Gustav Meyrink (1862-1932) is most famous as the writer of The Golem, as well as other occult novels. What is perhaps less well-known is the extent to which he was involved in real-life occultism. That he was in contact with leading Theosophists and other occultists, such as the founders of the Golden Dawn, is almost common knowledge. He was also rumoured to have been involved with organisations even more mysterious, including a branch of the Gold Und Rosenkreuzers, who were supposed to have gone dormant over a century before. The legendary “Meyrink Line” is still spoken of in hushed tones of awe and mystery in the pubs of north London (or at least was before the lockdown).

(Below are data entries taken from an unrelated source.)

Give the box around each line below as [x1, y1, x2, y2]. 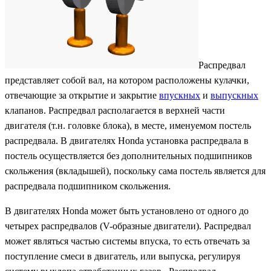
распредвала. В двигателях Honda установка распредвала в [5, 135, 249, 146]
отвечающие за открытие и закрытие [5, 90, 159, 101]
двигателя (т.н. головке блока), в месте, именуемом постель [5, 120, 251, 131]
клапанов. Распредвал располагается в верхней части [5, 105, 225, 116]
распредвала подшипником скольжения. [5, 181, 171, 192]
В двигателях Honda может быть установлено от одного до [5, 206, 249, 217]
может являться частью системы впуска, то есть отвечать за [5, 236, 250, 247]
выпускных [211, 90, 258, 101]
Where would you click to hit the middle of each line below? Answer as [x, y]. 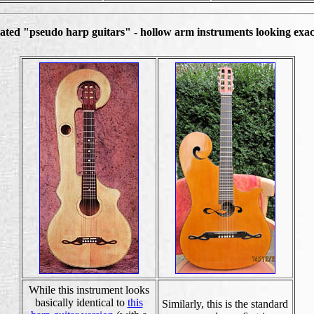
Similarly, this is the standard [225, 304]
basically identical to [81, 302]
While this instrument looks [89, 290]
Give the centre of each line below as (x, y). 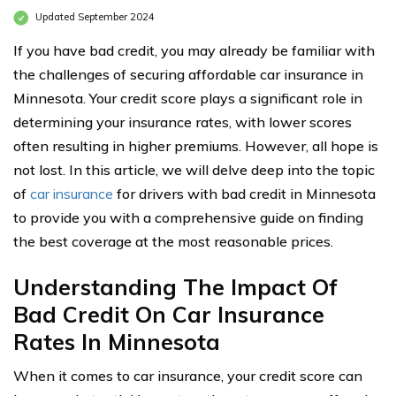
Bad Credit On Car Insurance (169, 314)
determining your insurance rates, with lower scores (183, 122)
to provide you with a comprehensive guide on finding (188, 217)
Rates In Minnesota (117, 342)
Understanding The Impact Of (175, 287)
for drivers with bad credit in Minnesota (244, 194)
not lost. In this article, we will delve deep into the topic (194, 170)
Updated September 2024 (94, 17)
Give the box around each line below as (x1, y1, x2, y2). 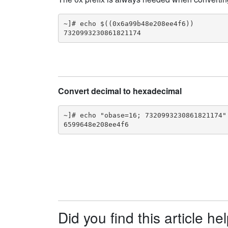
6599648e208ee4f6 (63, 120, 129, 128)
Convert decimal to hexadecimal (58, 85, 182, 97)
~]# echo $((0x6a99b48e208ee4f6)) (63, 19, 194, 27)
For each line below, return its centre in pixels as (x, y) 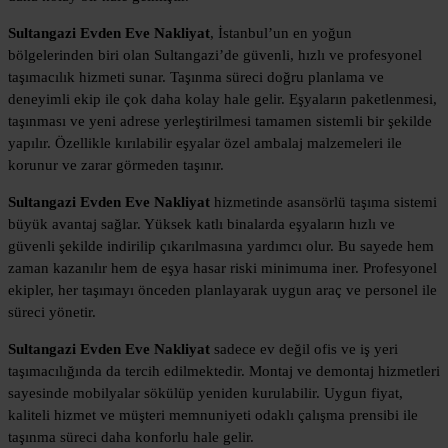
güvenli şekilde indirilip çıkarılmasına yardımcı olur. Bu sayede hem (221, 245)
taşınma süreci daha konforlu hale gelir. (131, 436)
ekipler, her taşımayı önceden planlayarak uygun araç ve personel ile (222, 289)
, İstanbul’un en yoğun (281, 32)
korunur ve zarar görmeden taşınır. (116, 164)
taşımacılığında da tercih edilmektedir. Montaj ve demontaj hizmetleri (224, 370)
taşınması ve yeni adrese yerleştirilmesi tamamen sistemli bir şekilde (220, 120)
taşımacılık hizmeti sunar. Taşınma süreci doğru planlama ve (196, 76)

Fortunately, one occult connection which is now seeing the light of day is that to Alois Mailänder (1843 – 1905), a German mystic who has been much lionized on the website Pansophers.com. Mailänder forbid his disciples from revealing his identity to the public during his lifetime, although Franz Hartmann and Meyrink himself both referred to him anonymously. In any event, those that knew him, praised him enormously, describing him as a “real Rosicrucian.” Apparently, Mailänder’s teachings owed a lot to Jakob Boehme, as well as Boehme’s protegés John Pordage and Jane Leade, as well as J B Kerning, and he managed to gather a large number of students from the German and Austrian occult scene in the late 19th and early 20th centuries.

As it happened, Meyrink did not get much out of his association with Mailänder at the time: it was only towards the end of his life that he fully acknowledged his appreciation of him.

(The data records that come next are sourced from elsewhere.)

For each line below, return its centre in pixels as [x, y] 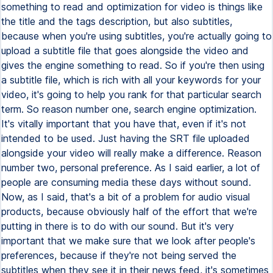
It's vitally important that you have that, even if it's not [124, 124]
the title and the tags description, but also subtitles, [117, 21]
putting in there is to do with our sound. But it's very [118, 226]
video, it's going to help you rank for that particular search [131, 94]
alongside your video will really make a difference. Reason [131, 153]
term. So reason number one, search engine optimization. [129, 109]
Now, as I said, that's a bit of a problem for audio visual [126, 197]
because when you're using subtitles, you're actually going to [136, 36]
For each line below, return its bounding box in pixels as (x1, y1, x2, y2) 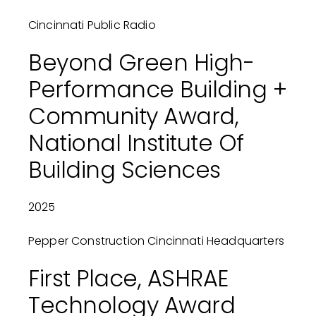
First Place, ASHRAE (28, 262, 229, 295)
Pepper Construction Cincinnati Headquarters (28, 233, 284, 250)
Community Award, (28, 100, 239, 133)
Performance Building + (28, 73, 287, 106)
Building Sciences (28, 154, 221, 186)
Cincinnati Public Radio (28, 17, 156, 34)
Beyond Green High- (28, 47, 255, 79)
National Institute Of (28, 127, 244, 159)
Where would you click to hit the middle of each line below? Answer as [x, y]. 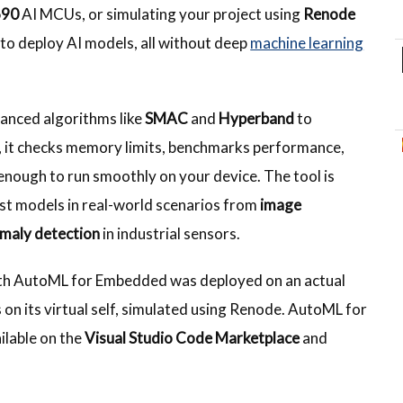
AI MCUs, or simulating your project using [163, 13]
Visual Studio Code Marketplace [193, 337]
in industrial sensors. [172, 233]
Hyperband [257, 118]
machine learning [307, 42]
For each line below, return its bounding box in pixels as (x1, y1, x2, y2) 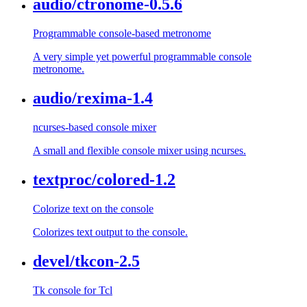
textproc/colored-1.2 (33, 171, 175, 189)
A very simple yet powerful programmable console (33, 51, 251, 63)
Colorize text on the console (33, 202, 153, 214)
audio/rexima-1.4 (33, 89, 153, 108)
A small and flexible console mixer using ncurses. (33, 145, 246, 157)
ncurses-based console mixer (33, 121, 156, 134)
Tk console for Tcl (33, 284, 112, 296)
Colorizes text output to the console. (33, 225, 188, 238)
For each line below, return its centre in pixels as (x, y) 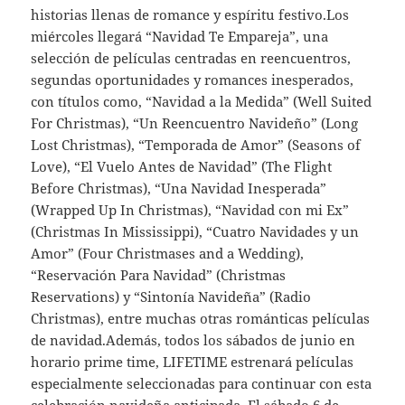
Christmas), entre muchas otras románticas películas (201, 319)
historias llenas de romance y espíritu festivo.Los (190, 15)
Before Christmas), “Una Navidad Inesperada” (179, 188)
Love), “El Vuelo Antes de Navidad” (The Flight (182, 167)
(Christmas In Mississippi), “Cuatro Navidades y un (195, 232)
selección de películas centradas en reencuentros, (191, 58)
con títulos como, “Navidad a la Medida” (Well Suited (202, 102)
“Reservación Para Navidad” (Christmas (159, 275)
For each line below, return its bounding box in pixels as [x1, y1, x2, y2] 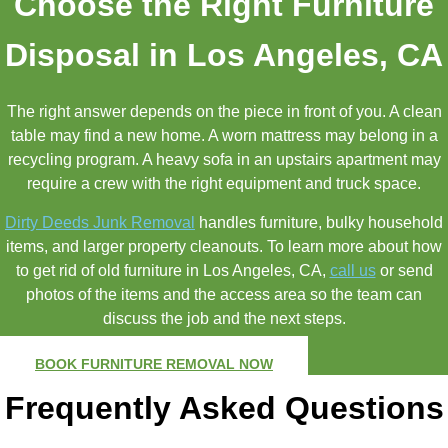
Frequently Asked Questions [4, 389, 444, 426]
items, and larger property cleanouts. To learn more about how [6, 237, 442, 255]
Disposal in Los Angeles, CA [5, 37, 443, 74]
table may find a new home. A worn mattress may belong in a [10, 127, 438, 145]
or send [375, 261, 433, 279]
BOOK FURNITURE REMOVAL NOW [35, 355, 273, 372]
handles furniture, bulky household [195, 213, 443, 231]
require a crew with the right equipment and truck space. [27, 175, 421, 193]
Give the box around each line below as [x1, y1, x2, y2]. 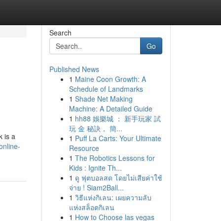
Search [49, 28, 72, 37]
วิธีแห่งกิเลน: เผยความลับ [74, 192, 151, 202]
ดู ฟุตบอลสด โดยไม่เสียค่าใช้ [74, 173, 162, 183]
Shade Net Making [74, 94, 133, 104]
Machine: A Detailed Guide [69, 104, 152, 113]
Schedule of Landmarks [69, 84, 143, 94]
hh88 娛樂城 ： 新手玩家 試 [74, 113, 161, 123]
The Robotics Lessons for [74, 153, 155, 163]
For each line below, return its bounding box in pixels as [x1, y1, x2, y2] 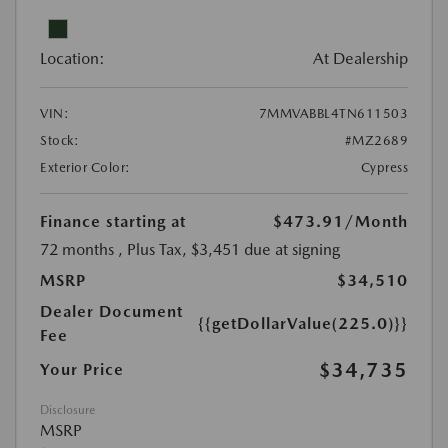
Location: [40, 48, 105, 68]
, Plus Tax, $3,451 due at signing [118, 239, 340, 259]
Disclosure [40, 402, 95, 417]
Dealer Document [40, 301, 183, 321]
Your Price [40, 359, 124, 379]
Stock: [40, 132, 79, 148]
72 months [40, 239, 114, 259]
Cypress [360, 159, 408, 175]
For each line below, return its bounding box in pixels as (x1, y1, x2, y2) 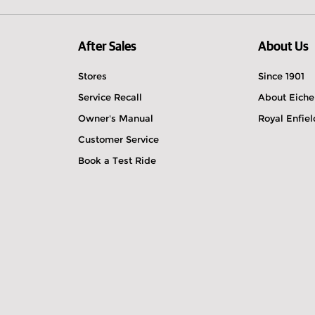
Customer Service (77, 134, 159, 145)
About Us (258, 41, 309, 53)
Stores (77, 70, 107, 82)
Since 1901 (258, 70, 305, 82)
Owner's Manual (77, 112, 153, 124)
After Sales (77, 41, 136, 53)
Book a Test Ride (77, 155, 156, 166)
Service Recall (77, 91, 142, 103)
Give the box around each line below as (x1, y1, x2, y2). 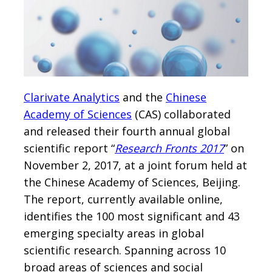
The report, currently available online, (24, 192, 223, 207)
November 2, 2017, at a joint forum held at (24, 158, 247, 173)
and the (120, 90, 166, 105)
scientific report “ (24, 141, 115, 156)
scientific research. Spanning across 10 (24, 243, 226, 258)
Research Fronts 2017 (115, 141, 224, 156)
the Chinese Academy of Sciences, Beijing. (24, 175, 240, 190)
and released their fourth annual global (24, 124, 230, 139)
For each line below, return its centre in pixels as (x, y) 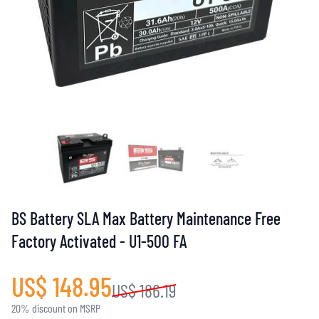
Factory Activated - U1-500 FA (99, 241)
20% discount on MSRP (56, 308)
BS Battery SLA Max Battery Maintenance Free (146, 218)
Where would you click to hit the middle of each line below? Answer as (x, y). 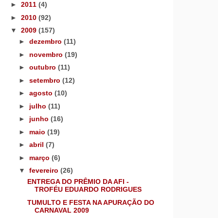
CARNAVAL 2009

Anywho – this book: this contains a scholarly introduction to both Mailänder and Meyrink’s life; a helpful epilogue in which the editors further explain the context of Mailänder’s teachings, and how Meyrink viewed him through his writings; and the central section – the book’s USP, as it were – 44 letters which Mailänder wrote to Meyrink, which had been available in German, but are here now translated into English for the first time. In addition there are letters written by the former’s amanuensis and companion to both Meyrink himself and his (ex-)wife.

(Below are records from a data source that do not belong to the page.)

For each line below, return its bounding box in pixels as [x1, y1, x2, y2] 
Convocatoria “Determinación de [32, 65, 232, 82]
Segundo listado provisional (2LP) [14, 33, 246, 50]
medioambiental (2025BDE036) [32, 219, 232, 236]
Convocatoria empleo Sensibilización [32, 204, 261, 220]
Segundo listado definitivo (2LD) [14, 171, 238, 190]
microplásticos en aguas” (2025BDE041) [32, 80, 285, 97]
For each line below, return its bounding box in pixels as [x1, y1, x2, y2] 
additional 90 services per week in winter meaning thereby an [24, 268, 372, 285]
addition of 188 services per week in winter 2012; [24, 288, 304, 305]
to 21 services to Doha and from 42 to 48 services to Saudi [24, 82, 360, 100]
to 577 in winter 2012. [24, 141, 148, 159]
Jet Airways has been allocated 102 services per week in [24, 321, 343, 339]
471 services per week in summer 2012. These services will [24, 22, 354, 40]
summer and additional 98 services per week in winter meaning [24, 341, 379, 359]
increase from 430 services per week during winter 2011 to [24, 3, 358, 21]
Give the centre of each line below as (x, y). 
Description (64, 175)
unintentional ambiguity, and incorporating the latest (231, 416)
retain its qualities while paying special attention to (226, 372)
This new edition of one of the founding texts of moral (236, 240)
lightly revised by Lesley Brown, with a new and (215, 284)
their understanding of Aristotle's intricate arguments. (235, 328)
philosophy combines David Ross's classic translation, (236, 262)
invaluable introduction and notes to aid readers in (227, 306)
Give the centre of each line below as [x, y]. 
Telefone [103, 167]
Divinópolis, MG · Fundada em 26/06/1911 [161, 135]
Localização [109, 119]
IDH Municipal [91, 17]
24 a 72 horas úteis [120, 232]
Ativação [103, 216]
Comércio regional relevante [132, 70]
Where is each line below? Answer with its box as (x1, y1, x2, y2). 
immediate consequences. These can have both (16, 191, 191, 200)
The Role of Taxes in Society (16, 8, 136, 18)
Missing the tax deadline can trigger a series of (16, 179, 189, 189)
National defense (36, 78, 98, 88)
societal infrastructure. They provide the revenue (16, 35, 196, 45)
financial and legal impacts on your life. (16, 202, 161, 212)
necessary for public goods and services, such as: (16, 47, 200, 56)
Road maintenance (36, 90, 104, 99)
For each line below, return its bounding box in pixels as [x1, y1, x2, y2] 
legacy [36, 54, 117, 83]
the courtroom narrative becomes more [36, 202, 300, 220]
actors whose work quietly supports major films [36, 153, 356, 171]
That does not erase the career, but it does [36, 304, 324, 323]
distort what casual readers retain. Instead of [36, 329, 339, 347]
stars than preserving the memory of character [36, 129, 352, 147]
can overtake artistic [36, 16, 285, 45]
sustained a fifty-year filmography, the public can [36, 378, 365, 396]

Ironically – the text of the letters is the least useful part of the whole book! They reveal only a small fragment of Mailänder’s teachings and practices (i.e. he would periodically give each pupil a phrase or mantra upon which to meditate, which he often changed according to how he judged the pupil’s progress). They do however reveal some of his character, that apart from being a spiritual teacher he managed to live a fairly normal life as a family man and a textile worker in Southern Germany.

On the very last page, however, the editors reveal that they are currently at work on a second volume – a translation of “Lectures on the Soul” – a book of Mailänder’s teachings which he gave out to members of his personal circle. This at least would be something to which to look forward.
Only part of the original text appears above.